'''

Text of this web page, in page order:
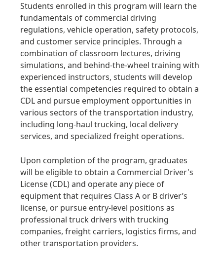
Students enrolled in this program will learn the
fundamentals of commercial driving
regulations, vehicle operation, safety protocols,
and customer service principles. Through a
combination of classroom lectures, driving
simulations, and behind-the-wheel training with
experienced instructors, students will develop
the essential competencies required to obtain a
CDL and pursue employment opportunities in
various sectors of the transportation industry,
including long-haul trucking, local delivery
services, and specialized freight operations.
Upon completion of the program, graduates
will be eligible to obtain a Commercial Driver's
License (CDL) and operate any piece of
equipment that requires Class A or B driver’s
license, or pursue entry-level positions as
professional truck drivers with trucking
companies, freight carriers, logistics firms, and
other transportation providers.
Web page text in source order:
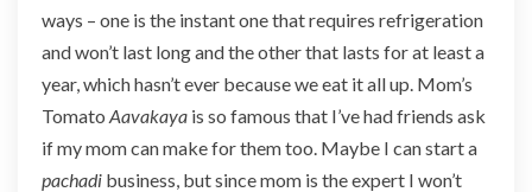
ways – one is the instant one that requires refrigeration
and won’t last long and the other that lasts for at least a
year, which hasn’t ever because we eat it all up. Mom’s
Tomato Aavakaya is so famous that I’ve had friends ask
if my mom can make for them too. Maybe I can start a
pachadi business, but since mom is the expert I won’t
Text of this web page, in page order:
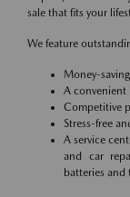
sale that fits your
We feature
Money-
A convenient
Competitive
Stress-free
A service
and car
batteries and
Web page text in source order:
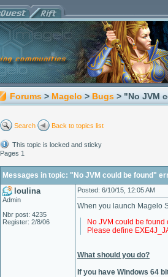
Forums > Magelo > Bugs > "No JVM
Search Back to topics list
This topic is locked and sticky
Pages 1
Messages in topic: "No JVM could be found"
loulina
Admin
Nbr post: 4235
Register: 2/8/06
Posted: 6/10/15, 12:05 AM
When you launch Magelo
No JVM could be found
Please define
What should you do?
If you have Windows 64
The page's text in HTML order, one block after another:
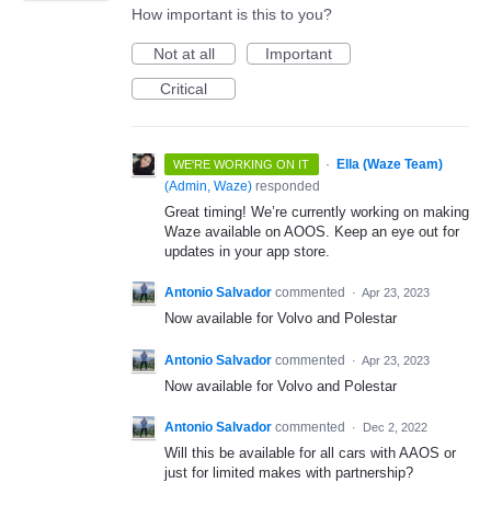
How important is this to you?
Not at all
Important
Critical
WE'RE WORKING ON IT ·
Ella (Waze Team)
(Admin, Waze) responded
Great timing! We’re currently working on making
Waze available on AOOS. Keep an eye out for
updates in your app store.
Antonio Salvador commented · Apr 23, 2023
Now available for Volvo and Polestar
Antonio Salvador commented · Apr 23, 2023
Now available for Volvo and Polestar
Antonio Salvador commented · Dec 2, 2022
Will this be available for all cars with AAOS or
just for limited makes with partnership?
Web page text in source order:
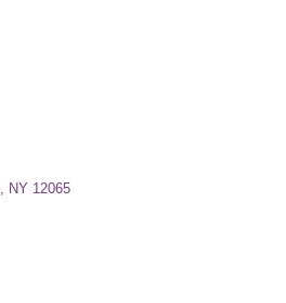
NY 12065
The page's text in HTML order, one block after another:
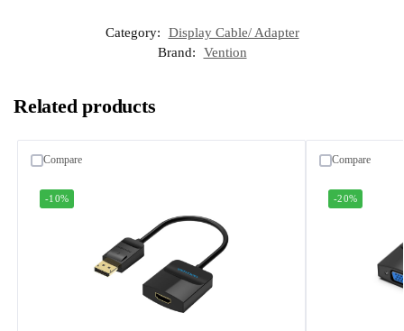
Category:
Display Cable/ Adapter
Brand:
Vention
Related products
-10%
Compare
-20%
Compare
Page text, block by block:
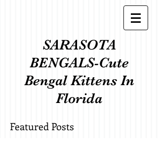
SARASOTA
BENGALS-Cute
Bengal Kittens In
Florida
Featured Posts
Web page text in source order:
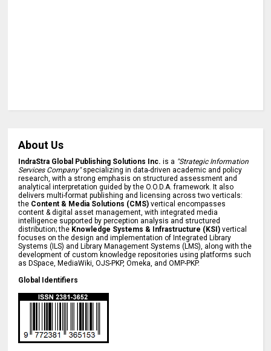
About Us
IndraStra Global Publishing Solutions Inc. is a "Strategic Information
Services Company"specializing in data-driven academic and policy
research, with a strong emphasis on structured assessment and
analytical interpretation guided by the O.O.D.A. framework. It also
delivers multi-format publishing and licensing across two verticals:
the Content & Media Solutions (CMS) vertical encompasses
content & digital asset management, with integrated media
intelligence supported by perception analysis and structured
distribution; the Knowledge Systems & Infrastructure (KSI) vertical
focuses on the design and implementation of Integrated Library
Systems (ILS) and Library Management Systems (LMS), along with the
development of custom knowledge repositories using platforms such
as DSpace, MediaWiki, OJS-PKP, Omeka, and OMP-PKP.
Global Identifiers
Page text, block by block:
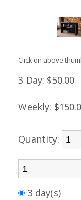
Click on above
3 Day: $50.00
Weekly:
Quantity:
3 day(s)
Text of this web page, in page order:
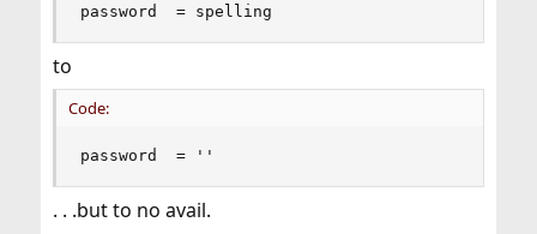
password  = spelling
to
Code:
password  = ''
. . .but to no avail.
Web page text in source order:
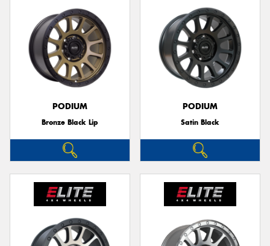
PODIUM
Bronze Black Lip
PODIUM
Satin Black
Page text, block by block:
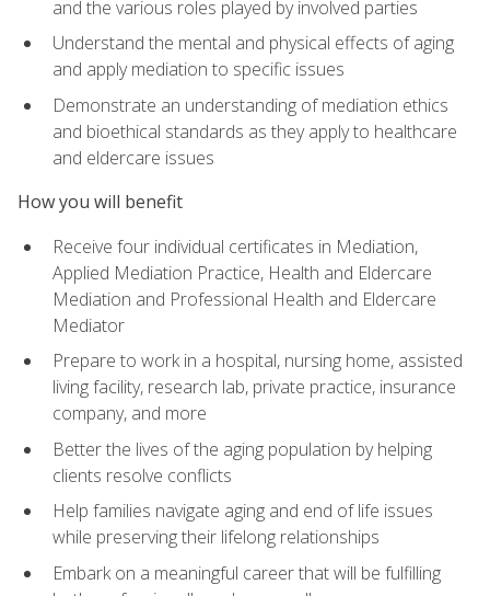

'''

## [Task prompt]
Your answer must be the entries repeated exactly, with no pictures.

## [Reply to the task]
Text of this web page, in page order:
Students enrolled in this program will learn the
fundamentals of commercial driving
regulations, vehicle operation, safety protocols,
and customer service principles. Through a
combination of classroom lectures, driving
simulations, and behind-the-wheel training with
experienced instructors, students will develop
the essential competencies required to obtain a
CDL and pursue employment opportunities in
various sectors of the transportation industry,
including long-haul trucking, local delivery
services, and specialized freight operations.
Upon completion of the program, graduates
will be eligible to obtain a Commercial Driver's
License (CDL) and operate any piece of
equipment that requires Class A or B driver’s
license, or pursue entry-level positions as
professional truck drivers with trucking
companies, freight carriers, logistics firms, and
other transportation providers.
Web page text in source order:
ways – one is the instant one that requires refrigeration
and won’t last long and the other that lasts for at least a
year, which hasn’t ever because we eat it all up. Mom’s
Tomato Aavakaya is so famous that I’ve had friends ask
if my mom can make for them too. Maybe I can start a
pachadi business, but since mom is the expert I won’t
Text of this web page, in page order:
sale that fits your
We feature
Money-
A convenient
Competitive
Stress-free
A service
and car
batteries and
Web page text in source order:
Forums > Magelo > Bugs > "No JVM
Search Back to topics list
This topic is locked and sticky
Pages 1
Messages in topic: "No JVM could be found"
loulina
Admin
Nbr post: 4235
Register: 2/8/06
Posted: 6/10/15, 12:05 AM
When you launch Magelo
No JVM could be found
Please define
What should you do?
If you have Windows 64
The page's text in HTML order, one block after another:
How important is this to you?
Not at all
Important
Critical
WE'RE WORKING ON IT ·
Ella (Waze Team)
(Admin, Waze) responded
Great timing! We’re currently working on making
Waze available on AOOS. Keep an eye out for
updates in your app store.
Antonio Salvador commented · Apr 23, 2023
Now available for Volvo and Polestar
Antonio Salvador commented · Apr 23, 2023
Now available for Volvo and Polestar
Antonio Salvador commented · Dec 2, 2022
Will this be available for all cars with AAOS or
just for limited makes with partnership?
Web page text in source order:
NY 12065
The page's text in HTML order, one block after another:
Category:
Display Cable/ Adapter
Brand:
Vention
Related products
-10%
Compare
-20%
Compare
Page text, block by block:
SARASOTA
BENGALS-Cute
Bengal Kittens In
Florida
Featured Posts
Web page text in source order:
About Us
IndraStra Global Publishing Solutions Inc. is a "Strategic Information
Services Company"specializing in data-driven academic and policy
research, with a strong emphasis on structured assessment and
analytical interpretation guided by the O.O.D.A. framework. It also
delivers multi-format publishing and licensing across two verticals:
the Content & Media Solutions (CMS) vertical encompasses
content & digital asset management, with integrated media
intelligence supported by perception analysis and structured
distribution; the Knowledge Systems & Infrastructure (KSI) vertical
focuses on the design and implementation of Integrated Library
Systems (ILS) and Library Management Systems (LMS), along with the
development of custom knowledge repositories using platforms such
as DSpace, MediaWiki, OJS-PKP, Omeka, and OMP-PKP.
Global Identifiers
Page text, block by block:
Click on above
3 Day: $50.00
Weekly:
Quantity:
3 day(s)
Text of this web page, in page order:
password  = spelling
to
Code:
password  = ''
. . .but to no avail.
Web page text in source order:
PODIUM
Bronze Black Lip
PODIUM
Satin Black
Page text, block by block:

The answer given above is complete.